Within the entries below, find the portion that opens with the line containing "Home Page Selected" and closes with the line containing "data, making it unreadable to hackers &". Retype that portion exactly and only.

________________________________________

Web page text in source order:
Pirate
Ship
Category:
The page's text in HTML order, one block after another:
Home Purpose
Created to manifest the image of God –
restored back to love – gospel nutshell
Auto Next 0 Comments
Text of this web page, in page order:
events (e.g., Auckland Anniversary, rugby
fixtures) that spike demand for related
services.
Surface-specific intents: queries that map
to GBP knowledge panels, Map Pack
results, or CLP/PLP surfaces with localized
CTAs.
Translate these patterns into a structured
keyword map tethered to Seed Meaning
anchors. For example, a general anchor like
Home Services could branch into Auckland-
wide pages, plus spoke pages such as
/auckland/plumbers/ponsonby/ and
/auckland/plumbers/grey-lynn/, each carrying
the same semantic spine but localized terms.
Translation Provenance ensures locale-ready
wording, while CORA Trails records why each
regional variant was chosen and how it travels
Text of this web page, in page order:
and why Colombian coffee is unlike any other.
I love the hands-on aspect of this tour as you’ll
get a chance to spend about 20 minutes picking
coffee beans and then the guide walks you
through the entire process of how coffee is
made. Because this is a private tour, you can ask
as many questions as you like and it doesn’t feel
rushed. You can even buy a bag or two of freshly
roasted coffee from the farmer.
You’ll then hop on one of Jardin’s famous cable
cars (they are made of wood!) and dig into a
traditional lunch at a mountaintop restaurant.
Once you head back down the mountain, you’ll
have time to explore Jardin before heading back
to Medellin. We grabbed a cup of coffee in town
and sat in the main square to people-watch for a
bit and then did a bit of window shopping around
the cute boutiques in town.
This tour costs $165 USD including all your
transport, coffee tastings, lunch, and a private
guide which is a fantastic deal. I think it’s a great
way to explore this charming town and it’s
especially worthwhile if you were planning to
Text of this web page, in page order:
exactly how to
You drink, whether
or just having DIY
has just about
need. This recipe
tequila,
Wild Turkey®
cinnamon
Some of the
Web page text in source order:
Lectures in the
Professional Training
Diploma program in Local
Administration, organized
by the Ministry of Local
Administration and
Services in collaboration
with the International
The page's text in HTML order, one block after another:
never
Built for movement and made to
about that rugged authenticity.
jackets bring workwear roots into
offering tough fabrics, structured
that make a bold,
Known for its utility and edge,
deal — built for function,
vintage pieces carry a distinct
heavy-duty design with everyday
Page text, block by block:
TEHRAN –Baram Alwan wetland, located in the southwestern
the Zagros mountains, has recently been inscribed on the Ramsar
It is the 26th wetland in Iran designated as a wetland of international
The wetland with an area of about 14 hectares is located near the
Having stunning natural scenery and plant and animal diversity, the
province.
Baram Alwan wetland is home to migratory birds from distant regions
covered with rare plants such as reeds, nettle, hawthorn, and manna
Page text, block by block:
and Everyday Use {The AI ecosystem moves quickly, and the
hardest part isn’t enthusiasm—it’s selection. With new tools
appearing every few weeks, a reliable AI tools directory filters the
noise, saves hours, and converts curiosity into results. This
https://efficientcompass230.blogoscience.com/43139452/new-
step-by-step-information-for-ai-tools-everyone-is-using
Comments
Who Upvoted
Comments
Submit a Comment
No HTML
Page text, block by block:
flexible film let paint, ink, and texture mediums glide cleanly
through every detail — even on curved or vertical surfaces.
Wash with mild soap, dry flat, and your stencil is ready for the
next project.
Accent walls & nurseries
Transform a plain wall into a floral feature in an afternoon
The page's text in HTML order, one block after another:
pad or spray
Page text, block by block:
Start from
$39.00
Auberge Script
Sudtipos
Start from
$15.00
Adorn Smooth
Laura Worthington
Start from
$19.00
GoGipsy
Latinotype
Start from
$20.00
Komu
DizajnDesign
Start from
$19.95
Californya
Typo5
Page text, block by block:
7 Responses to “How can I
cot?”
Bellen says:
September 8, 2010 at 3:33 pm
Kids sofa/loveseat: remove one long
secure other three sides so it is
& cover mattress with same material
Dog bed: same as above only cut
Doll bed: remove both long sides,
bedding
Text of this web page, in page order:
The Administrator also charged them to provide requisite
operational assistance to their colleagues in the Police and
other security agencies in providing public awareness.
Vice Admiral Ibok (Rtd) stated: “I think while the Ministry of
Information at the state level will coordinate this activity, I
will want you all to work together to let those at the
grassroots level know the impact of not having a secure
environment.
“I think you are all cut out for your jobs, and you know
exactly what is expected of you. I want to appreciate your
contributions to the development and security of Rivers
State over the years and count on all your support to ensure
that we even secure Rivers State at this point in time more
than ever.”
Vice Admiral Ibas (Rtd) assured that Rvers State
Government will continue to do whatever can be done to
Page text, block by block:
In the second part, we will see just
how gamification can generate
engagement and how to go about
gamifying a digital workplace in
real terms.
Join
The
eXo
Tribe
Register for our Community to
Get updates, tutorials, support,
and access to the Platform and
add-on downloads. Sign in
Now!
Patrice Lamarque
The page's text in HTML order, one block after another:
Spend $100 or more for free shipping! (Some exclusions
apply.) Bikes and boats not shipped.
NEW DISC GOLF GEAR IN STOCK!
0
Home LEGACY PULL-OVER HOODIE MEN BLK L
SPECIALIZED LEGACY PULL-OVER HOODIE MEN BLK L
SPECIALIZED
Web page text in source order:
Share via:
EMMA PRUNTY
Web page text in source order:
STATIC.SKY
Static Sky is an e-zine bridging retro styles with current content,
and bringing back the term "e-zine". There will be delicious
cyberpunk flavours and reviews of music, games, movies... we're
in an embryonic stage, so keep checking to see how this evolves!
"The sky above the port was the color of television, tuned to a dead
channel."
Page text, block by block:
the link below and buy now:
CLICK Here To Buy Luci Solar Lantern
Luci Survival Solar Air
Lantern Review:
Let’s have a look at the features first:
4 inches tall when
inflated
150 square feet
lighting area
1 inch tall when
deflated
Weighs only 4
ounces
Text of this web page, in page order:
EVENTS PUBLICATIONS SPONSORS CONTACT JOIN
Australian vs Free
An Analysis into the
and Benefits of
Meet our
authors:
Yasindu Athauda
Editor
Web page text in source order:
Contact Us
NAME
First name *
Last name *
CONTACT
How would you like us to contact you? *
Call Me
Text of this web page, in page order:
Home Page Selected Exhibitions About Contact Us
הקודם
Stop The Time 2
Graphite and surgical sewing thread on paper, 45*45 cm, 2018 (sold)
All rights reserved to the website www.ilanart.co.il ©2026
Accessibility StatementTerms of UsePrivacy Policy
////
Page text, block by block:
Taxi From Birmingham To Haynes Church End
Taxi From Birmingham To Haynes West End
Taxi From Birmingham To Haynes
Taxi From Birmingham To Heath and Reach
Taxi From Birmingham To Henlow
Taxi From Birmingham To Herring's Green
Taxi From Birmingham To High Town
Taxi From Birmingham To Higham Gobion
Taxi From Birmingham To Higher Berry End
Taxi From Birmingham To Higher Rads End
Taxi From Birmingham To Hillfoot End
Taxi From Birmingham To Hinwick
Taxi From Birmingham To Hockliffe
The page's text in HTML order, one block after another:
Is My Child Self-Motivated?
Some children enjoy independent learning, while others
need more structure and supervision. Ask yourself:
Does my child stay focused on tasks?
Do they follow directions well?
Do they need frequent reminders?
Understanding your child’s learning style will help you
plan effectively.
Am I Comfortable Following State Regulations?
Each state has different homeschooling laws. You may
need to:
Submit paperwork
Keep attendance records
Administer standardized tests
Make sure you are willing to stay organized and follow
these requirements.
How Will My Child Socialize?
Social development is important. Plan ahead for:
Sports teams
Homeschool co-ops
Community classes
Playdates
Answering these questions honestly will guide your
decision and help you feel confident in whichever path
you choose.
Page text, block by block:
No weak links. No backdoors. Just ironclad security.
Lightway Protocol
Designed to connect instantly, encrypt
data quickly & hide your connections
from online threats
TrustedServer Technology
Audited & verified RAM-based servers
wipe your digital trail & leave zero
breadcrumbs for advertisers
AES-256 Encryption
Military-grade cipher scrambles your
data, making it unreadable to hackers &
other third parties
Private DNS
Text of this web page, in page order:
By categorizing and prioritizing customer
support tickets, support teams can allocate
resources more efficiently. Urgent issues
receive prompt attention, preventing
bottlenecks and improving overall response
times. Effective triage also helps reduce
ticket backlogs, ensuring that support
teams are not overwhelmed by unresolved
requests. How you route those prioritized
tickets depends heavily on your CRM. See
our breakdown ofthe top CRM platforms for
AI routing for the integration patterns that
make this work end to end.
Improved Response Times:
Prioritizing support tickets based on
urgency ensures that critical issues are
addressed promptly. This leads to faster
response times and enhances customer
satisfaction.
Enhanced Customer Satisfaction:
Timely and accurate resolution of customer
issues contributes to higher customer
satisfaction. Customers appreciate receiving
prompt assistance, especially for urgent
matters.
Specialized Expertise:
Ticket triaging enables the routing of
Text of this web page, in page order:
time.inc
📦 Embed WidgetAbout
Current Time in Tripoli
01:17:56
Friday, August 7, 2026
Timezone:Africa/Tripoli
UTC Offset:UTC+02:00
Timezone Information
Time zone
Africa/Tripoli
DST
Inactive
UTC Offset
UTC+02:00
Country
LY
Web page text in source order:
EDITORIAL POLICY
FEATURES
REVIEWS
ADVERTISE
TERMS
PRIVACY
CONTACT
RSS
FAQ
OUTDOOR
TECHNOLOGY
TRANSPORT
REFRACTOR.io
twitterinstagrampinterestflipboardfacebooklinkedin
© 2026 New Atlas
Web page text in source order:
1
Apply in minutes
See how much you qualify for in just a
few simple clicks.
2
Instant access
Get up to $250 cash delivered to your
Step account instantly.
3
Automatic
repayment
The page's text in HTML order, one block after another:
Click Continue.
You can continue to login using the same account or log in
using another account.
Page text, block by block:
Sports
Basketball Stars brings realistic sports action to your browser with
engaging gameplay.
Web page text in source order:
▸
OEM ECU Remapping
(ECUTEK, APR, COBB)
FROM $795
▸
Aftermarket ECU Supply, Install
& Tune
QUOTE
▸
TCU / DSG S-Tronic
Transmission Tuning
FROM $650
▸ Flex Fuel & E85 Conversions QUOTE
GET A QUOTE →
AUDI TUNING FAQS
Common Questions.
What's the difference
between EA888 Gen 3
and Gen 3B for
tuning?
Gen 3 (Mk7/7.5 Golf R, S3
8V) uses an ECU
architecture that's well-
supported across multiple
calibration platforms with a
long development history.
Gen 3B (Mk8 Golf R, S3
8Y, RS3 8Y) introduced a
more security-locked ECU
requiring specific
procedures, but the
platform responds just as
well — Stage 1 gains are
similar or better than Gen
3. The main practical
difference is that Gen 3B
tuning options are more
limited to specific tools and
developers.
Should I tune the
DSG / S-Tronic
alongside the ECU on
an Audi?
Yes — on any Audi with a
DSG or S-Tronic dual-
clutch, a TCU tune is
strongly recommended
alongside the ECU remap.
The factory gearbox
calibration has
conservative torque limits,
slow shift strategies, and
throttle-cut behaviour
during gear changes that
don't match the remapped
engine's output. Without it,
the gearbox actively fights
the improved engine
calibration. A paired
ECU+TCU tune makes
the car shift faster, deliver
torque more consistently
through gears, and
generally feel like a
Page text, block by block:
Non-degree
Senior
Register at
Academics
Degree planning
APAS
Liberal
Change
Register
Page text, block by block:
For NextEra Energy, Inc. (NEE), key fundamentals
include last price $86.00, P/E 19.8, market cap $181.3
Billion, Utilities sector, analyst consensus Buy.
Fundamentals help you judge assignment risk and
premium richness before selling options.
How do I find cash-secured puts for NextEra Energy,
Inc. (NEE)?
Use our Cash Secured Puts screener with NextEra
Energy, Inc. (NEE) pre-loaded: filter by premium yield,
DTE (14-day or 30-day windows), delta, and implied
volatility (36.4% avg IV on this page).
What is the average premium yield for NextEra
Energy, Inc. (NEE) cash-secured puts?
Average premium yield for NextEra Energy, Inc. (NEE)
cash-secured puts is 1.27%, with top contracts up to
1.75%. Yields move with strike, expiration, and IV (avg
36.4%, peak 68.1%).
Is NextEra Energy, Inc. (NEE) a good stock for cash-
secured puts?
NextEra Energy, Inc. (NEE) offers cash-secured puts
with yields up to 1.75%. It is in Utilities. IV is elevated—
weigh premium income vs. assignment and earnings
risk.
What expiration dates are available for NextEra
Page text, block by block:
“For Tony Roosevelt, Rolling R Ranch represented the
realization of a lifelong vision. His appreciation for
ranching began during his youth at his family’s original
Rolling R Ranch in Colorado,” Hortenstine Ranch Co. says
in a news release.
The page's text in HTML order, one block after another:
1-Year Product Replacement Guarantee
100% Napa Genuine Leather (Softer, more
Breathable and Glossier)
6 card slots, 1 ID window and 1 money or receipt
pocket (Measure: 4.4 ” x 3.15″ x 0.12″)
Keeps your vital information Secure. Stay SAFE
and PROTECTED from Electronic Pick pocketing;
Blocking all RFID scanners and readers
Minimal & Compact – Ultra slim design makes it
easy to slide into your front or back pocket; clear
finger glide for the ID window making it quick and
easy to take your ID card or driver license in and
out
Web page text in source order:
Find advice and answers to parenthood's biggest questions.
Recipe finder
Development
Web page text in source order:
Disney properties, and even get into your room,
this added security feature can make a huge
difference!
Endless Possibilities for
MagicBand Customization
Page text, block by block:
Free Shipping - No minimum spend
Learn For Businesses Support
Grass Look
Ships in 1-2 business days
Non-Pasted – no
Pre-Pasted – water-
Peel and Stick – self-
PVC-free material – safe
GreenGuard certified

________________________________________

▶ **EXERCISE RESPONSE**:
Home Page Selected Exhibitions About Contact Us
הקודם
Stop The Time 2
Graphite and surgical sewing thread on paper, 45*45 cm, 2018 (sold)
All rights reserved to the website www.ilanart.co.il ©2026
Accessibility StatementTerms of UsePrivacy Policy
////
Page text, block by block:
Taxi From Birmingham To Haynes Church End
Taxi From Birmingham To Haynes West End
Taxi From Birmingham To Haynes
Taxi From Birmingham To Heath and Reach
Taxi From Birmingham To Henlow
Taxi From Birmingham To Herring's Green
Taxi From Birmingham To High Town
Taxi From Birmingham To Higham Gobion
Taxi From Birmingham To Higher Berry End
Taxi From Birmingham To Higher Rads End
Taxi From Birmingham To Hillfoot End
Taxi From Birmingham To Hinwick
Taxi From Birmingham To Hockliffe
The page's text in HTML order, one block after another:
Is My Child Self-Motivated?
Some children enjoy independent learning, while others
need more structure and supervision. Ask yourself:
Does my child stay focused on tasks?
Do they follow directions well?
Do they need frequent reminders?
Understanding your child’s learning style will help you
plan effectively.
Am I Comfortable Following State Regulations?
Each state has different homeschooling laws. You may
need to:
Submit paperwork
Keep attendance records
Administer standardized tests
Make sure you are willing to stay organized and follow
these requirements.
How Will My Child Socialize?
Social development is important. Plan ahead for:
Sports teams
Homeschool co-ops
Community classes
Playdates
Answering these questions honestly will guide your
decision and help you feel confident in whichever path
you choose.
Page text, block by block:
No weak links. No backdoors. Just ironclad security.
Lightway Protocol
Designed to connect instantly, encrypt
data quickly & hide your connections
from online threats
TrustedServer Technology
Audited & verified RAM-based servers
wipe your digital trail & leave zero
breadcrumbs for advertisers
AES-256 Encryption
Military-grade cipher scrambles your
data, making it unreadable to hackers &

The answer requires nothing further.